[What to work on]: Return only the lines below starting at the line containing "for GLMs. Using" and ending at the line containing "Its objective is", both included, exactly as they are and with no pictures.

Stored records:
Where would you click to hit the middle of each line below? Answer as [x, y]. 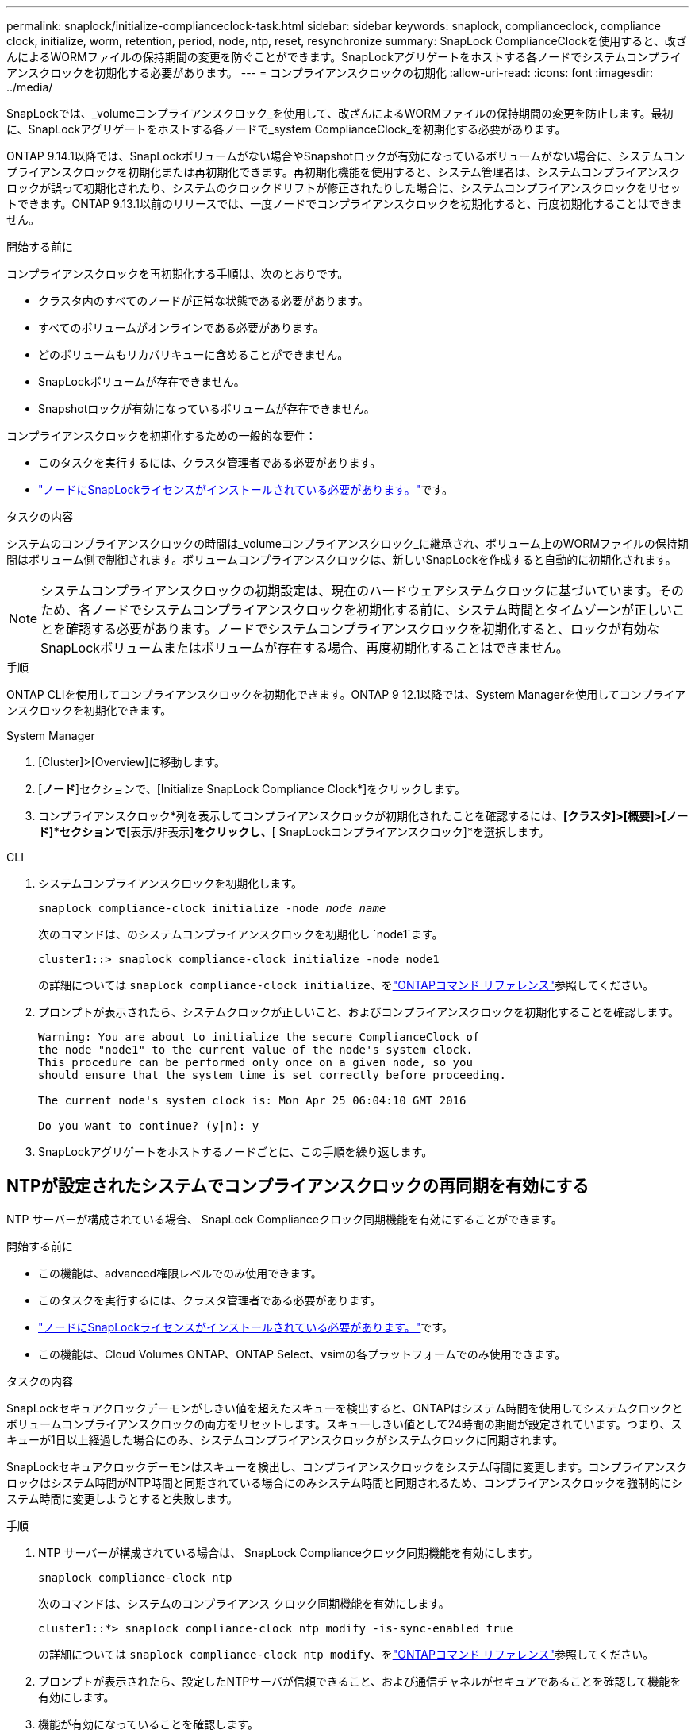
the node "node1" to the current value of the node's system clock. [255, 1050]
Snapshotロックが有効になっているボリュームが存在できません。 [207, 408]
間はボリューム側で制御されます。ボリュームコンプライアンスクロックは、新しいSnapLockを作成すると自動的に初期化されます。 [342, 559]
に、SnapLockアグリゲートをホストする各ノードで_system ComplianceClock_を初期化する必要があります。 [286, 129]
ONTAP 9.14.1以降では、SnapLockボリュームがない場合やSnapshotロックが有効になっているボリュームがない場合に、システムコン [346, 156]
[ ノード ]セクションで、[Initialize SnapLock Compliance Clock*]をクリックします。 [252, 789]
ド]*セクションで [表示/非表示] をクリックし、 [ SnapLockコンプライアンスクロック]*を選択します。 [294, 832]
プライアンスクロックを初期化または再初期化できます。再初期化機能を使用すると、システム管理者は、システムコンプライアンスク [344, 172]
...
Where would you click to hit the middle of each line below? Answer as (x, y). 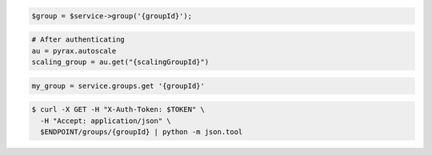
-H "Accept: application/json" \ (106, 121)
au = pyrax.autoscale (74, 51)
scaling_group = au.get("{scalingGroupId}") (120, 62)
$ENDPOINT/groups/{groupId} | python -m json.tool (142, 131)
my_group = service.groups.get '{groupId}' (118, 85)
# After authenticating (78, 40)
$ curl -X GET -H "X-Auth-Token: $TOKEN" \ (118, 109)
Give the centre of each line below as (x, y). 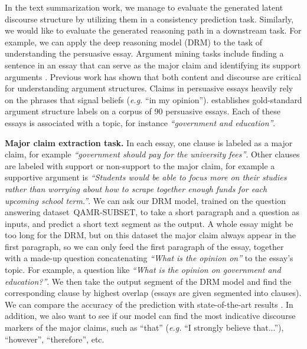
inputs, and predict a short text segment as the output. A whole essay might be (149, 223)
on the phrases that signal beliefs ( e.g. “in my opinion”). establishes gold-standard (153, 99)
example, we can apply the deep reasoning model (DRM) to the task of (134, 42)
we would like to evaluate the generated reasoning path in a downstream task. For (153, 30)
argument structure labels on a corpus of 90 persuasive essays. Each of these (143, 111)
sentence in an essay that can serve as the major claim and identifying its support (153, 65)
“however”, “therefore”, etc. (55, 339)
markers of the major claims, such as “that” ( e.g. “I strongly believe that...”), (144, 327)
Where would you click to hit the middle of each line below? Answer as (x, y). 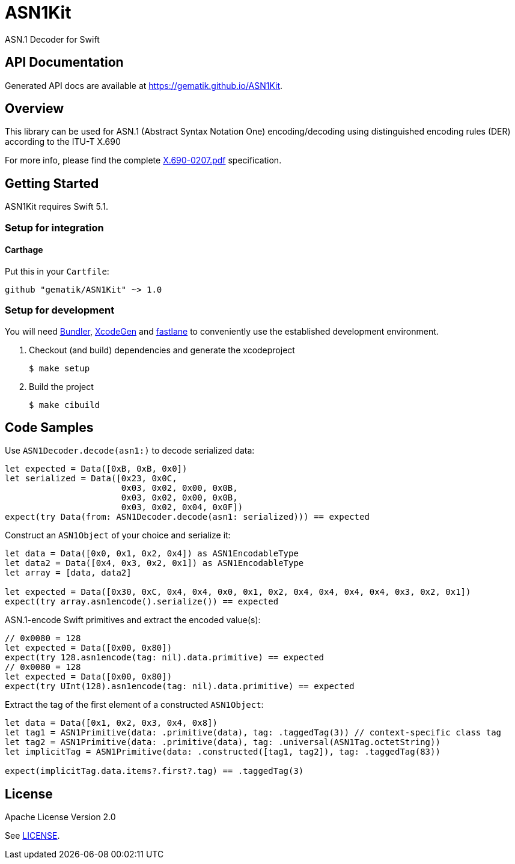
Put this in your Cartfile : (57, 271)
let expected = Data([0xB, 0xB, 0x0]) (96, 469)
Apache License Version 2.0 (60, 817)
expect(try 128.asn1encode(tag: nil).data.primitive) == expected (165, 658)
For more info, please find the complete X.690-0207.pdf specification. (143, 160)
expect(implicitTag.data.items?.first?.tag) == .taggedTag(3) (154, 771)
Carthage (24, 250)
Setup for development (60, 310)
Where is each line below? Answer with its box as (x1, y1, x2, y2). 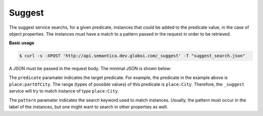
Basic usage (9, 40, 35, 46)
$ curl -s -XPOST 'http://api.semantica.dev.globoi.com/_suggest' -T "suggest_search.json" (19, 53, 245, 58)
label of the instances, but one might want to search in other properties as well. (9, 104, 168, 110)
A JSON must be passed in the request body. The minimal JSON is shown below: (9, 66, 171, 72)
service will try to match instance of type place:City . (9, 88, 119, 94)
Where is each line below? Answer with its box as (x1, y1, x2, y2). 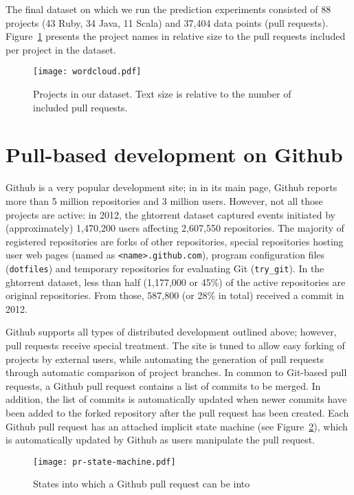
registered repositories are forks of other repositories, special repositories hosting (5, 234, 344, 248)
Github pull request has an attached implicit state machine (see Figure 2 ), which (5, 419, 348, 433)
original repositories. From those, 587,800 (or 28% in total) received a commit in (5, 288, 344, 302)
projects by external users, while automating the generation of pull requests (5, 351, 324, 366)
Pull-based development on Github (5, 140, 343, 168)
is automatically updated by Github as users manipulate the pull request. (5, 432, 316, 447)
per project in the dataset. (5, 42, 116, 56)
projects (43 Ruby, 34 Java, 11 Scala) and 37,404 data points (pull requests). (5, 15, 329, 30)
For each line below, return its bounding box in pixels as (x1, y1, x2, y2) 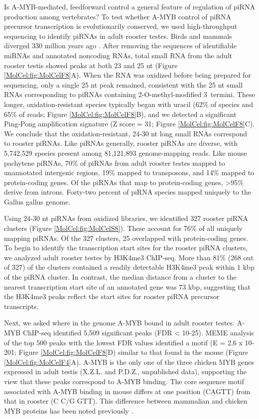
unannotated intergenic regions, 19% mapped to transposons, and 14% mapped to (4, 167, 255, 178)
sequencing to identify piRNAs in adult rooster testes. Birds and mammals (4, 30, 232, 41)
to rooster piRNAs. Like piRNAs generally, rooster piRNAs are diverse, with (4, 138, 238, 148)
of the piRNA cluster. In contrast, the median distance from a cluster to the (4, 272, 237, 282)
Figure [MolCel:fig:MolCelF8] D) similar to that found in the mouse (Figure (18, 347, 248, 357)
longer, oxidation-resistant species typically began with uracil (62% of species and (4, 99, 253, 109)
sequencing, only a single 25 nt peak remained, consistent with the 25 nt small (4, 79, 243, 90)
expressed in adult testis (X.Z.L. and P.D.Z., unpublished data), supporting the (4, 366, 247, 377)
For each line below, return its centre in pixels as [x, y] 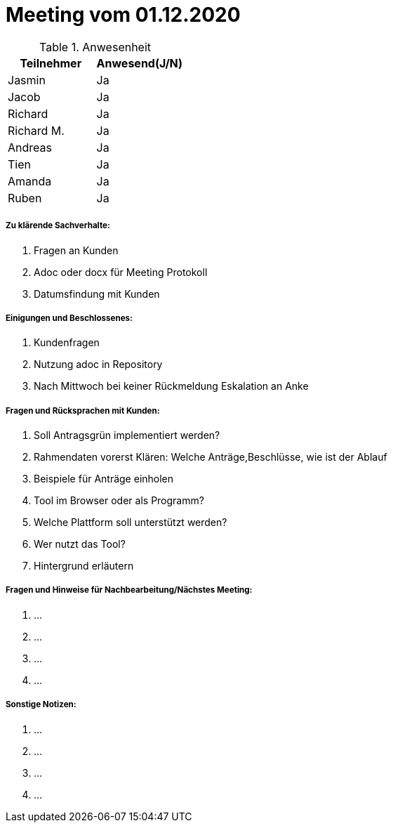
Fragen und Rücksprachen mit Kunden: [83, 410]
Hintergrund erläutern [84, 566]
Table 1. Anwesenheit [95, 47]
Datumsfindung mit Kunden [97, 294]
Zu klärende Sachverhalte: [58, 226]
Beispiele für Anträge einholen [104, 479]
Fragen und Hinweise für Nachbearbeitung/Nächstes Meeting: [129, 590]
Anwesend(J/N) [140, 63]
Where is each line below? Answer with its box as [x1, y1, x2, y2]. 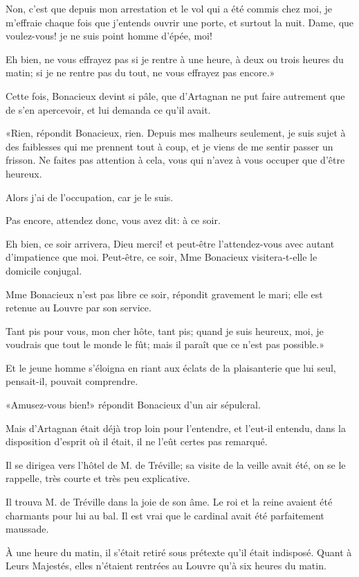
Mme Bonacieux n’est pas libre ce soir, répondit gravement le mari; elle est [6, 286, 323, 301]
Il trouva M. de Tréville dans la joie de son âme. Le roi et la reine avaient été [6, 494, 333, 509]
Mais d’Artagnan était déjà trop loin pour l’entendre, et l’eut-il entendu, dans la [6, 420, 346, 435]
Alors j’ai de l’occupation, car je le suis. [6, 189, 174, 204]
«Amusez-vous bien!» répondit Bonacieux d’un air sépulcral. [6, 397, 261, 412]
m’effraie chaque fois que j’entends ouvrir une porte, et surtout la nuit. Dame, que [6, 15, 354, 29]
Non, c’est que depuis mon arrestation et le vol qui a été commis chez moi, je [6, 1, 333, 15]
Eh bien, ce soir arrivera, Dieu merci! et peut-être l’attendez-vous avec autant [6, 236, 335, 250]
---
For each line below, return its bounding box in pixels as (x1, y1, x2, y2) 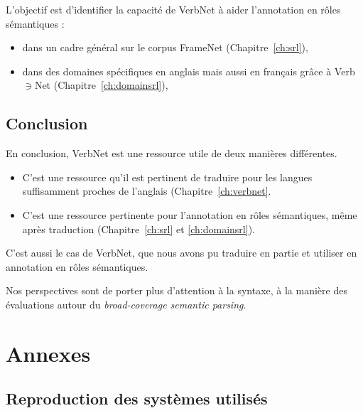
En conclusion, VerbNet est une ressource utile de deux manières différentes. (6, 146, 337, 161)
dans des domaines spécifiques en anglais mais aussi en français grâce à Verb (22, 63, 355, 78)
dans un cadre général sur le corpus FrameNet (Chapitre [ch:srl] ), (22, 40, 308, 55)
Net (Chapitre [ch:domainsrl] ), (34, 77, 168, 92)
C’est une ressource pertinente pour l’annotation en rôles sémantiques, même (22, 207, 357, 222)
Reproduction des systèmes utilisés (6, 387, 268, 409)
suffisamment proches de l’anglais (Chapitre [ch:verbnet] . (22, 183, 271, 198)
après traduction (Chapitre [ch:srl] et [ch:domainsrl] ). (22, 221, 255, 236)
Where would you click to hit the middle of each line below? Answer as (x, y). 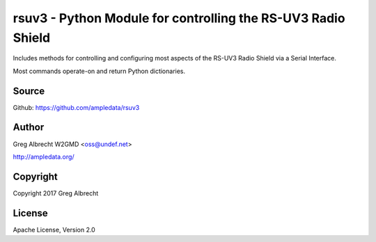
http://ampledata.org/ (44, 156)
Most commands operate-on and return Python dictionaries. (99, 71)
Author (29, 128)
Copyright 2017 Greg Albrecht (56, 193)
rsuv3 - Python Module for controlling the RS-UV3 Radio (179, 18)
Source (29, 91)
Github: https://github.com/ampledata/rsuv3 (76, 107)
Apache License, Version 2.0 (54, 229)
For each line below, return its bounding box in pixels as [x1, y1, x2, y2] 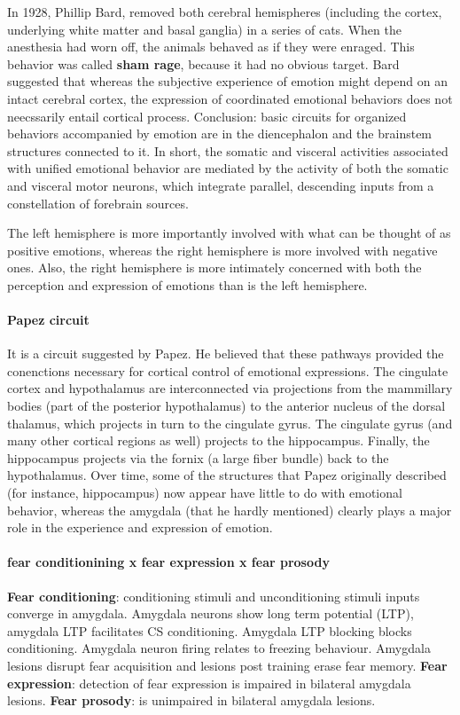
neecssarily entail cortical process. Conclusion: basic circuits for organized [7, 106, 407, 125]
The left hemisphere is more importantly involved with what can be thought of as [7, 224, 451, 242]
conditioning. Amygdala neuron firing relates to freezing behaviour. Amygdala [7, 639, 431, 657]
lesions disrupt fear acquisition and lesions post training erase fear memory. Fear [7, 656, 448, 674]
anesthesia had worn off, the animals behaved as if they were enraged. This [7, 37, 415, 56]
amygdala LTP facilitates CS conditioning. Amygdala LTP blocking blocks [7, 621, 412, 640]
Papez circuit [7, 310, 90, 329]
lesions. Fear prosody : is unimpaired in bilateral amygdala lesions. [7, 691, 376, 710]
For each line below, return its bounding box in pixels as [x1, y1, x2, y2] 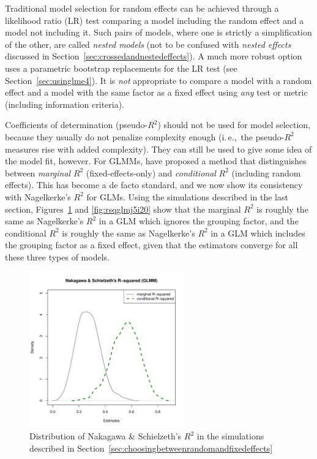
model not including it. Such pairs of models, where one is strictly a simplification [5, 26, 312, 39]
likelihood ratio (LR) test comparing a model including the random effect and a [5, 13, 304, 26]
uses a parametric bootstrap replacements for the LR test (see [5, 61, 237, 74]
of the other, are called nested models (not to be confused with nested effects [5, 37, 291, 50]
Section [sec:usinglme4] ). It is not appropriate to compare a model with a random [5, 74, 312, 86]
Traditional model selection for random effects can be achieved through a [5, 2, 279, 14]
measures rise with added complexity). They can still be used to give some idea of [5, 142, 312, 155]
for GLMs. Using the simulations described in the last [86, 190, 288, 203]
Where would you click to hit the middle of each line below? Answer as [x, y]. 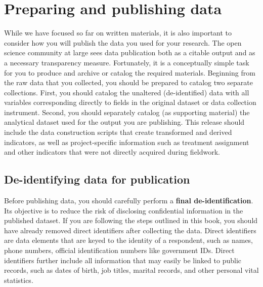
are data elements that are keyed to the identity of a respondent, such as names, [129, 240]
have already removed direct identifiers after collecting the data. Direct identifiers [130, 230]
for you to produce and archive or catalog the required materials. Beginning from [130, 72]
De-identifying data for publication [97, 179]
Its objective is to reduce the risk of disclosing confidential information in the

[Task solution]:
for GLMs. Using the simulations described in the last [86, 190, 288, 203]
Where would you click to hit the middle of each line below? Answer as [x, y]. 
are data elements that are keyed to the identity of a respondent, such as names, [129, 240]
have already removed direct identifiers after collecting the data. Direct identifiers [130, 230]
for you to produce and archive or catalog the required materials. Beginning from [130, 72]
De-identifying data for publication [97, 179]
Its objective is to reduce the risk of disclosing confidential information in the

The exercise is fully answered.